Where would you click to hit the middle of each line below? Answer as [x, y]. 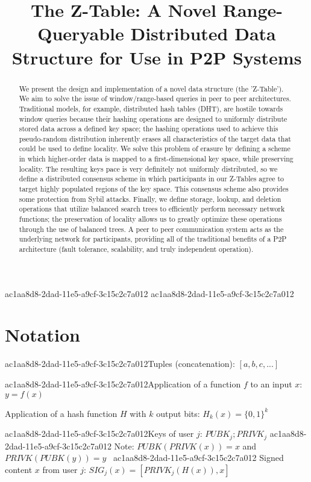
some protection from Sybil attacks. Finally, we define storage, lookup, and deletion [150, 199]
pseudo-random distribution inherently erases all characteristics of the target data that [155, 138]
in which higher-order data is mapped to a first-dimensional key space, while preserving [156, 159]
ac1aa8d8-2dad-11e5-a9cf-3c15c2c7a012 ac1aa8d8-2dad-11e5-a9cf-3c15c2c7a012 [149, 293]
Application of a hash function [61, 413]
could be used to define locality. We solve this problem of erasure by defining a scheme [155, 149]
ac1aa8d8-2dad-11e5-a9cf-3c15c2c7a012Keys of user [99, 433]
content [19, 469]
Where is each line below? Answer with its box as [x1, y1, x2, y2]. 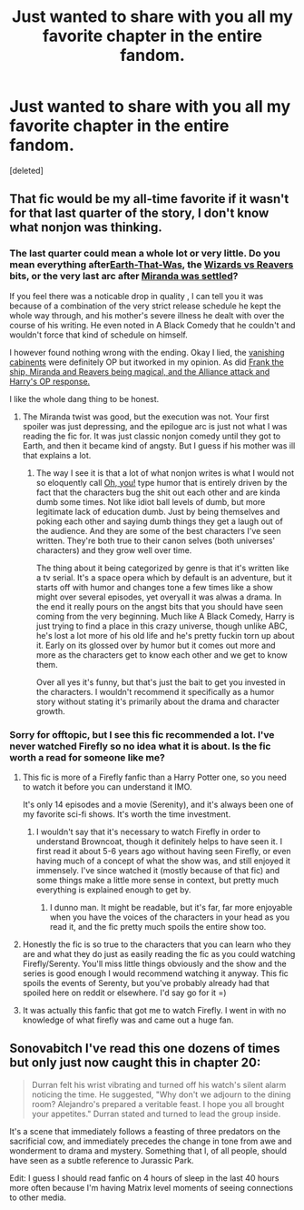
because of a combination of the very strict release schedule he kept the [9, 300, 281, 311]
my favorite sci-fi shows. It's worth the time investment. [22, 808, 231, 820]
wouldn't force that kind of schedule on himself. [9, 329, 188, 340]
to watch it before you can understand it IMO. [22, 781, 192, 792]
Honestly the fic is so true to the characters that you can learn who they [22, 939, 292, 950]
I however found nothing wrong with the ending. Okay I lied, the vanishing [9, 347, 285, 358]
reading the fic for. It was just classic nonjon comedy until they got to [22, 430, 281, 441]
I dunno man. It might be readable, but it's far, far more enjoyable [49, 902, 293, 913]
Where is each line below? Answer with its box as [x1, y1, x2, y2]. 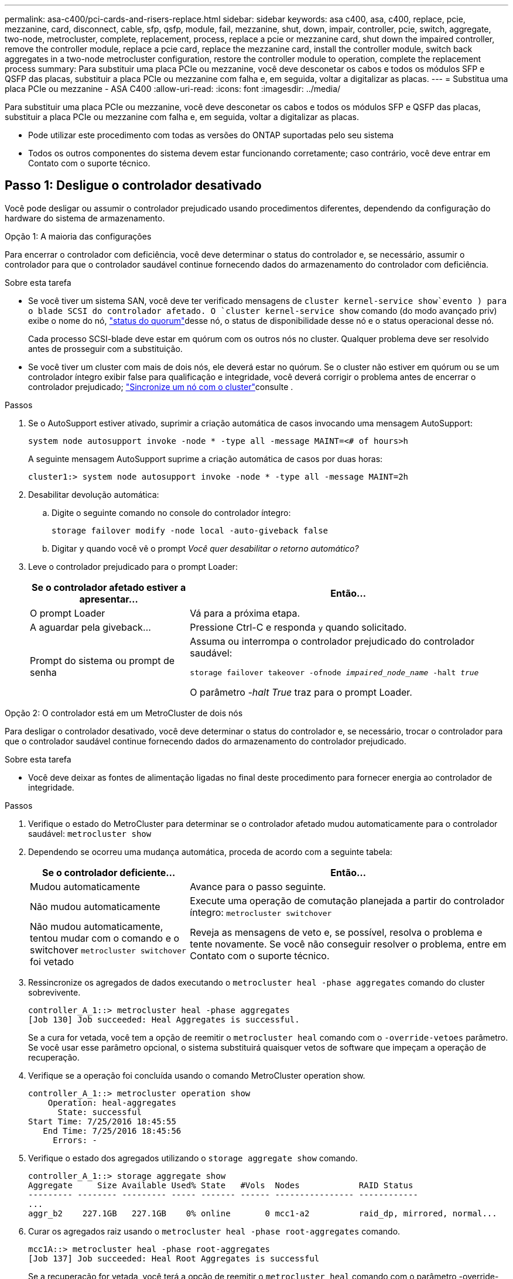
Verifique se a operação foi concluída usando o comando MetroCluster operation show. [28, 1070, 365, 1080]
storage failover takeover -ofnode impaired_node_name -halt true [190, 668, 479, 677]
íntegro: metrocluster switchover [190, 906, 332, 918]
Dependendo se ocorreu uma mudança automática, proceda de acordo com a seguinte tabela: [28, 846, 392, 857]
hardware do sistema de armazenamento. [5, 213, 165, 223]
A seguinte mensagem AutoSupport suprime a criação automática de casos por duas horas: [28, 453, 383, 464]
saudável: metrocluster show [28, 828, 152, 839]
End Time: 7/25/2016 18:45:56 [43, 1126, 182, 1136]
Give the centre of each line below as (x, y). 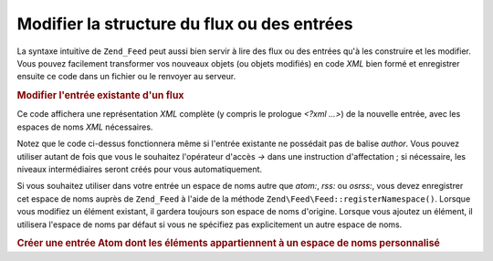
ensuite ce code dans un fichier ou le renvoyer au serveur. (126, 77)
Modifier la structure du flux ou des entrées (185, 24)
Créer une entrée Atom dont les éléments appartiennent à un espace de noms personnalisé (228, 244)
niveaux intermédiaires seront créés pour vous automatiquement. (140, 169)
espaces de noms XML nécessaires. (85, 127)
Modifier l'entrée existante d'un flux (100, 96)

= = =

WHAT TO DO
Among the records above, only the lines between the line holding "wouldn't force that" and the line holding "I however found", inclusive, are to be output, exactly as written.

EXERCISE SOLUTION
wouldn't force that kind of schedule on himself. [9, 329, 188, 340]
to watch it before you can understand it IMO. [22, 781, 192, 792]
Honestly the fic is so true to the characters that you can learn who they [22, 939, 292, 950]
I however found nothing wrong with the ending. Okay I lied, the vanishing [9, 347, 285, 358]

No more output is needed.